My business is The Law Offices of Jim Mullen, PLLC, but I’ve branded myself “Crash Nurse” because of my background as a nurse merged with my experience as a lawyer. I am an injury attorney specializing in catastrophic injuries. Primarily I deal with commercial truck and car wreck injuries, similar to those I would have seen in my Trauma nursing days. I am most proud of the fact that I’ve retained my nursing license, and not only do I use that background for medical knowledge in dealing with my cases, my experience allows me to empathize with my clients as both a client and a patient. What sets me apart is years of experience treating thousands of trauma patients. When clients hire me, they’re getting someone who understands their case beyond how to represent them in court.

Let’s touch on your thoughts about our city – what do you like the most and least?

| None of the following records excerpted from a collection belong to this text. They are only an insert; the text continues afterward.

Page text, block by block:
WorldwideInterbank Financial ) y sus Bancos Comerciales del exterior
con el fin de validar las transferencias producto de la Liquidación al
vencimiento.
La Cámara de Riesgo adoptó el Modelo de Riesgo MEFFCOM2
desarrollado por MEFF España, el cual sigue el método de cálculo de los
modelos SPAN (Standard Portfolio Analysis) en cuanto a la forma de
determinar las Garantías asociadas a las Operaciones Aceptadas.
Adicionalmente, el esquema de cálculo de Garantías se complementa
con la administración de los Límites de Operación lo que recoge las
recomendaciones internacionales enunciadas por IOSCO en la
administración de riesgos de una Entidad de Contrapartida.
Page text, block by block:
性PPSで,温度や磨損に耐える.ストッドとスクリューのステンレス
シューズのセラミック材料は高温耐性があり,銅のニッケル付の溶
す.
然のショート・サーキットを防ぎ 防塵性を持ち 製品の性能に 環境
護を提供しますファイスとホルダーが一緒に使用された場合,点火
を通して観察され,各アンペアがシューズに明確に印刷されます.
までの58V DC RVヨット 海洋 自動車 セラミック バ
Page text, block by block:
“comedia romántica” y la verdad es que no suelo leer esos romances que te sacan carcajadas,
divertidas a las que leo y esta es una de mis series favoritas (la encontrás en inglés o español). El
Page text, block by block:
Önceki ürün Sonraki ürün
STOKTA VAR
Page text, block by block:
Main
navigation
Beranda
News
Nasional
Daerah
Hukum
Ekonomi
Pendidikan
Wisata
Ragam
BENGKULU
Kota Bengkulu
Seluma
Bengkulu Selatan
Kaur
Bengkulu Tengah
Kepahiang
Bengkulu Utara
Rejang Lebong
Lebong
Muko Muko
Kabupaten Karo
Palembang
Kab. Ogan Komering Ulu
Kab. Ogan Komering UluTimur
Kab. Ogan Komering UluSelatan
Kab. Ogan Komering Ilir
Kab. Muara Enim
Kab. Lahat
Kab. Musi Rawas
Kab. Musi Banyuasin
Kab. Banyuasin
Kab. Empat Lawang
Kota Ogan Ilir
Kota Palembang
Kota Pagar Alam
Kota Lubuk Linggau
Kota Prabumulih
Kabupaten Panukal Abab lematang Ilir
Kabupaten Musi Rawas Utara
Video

The people of Dallas are by far what I like most. As someone who served on the frontlines and seeing the impact of COVID-19, I have been so impressed with the way the vast majority of people have handled all these new challenges that COVID-19 has presented. When I go grocery shopping, I rarely see anyone without a mask (even before it was required in Dallas County). I think the vast majority of people living in Dallas are looking out for their fellow residents, and it’s a good feeling to live in a city like that as far as what I like least — definitely the heat! Sure, it’s great not to have to shovel snow in the winter (I grew up in Boston), but I could do without 100+ degree days for what seems like months on end, though I usually get adjusted about a week before it ends.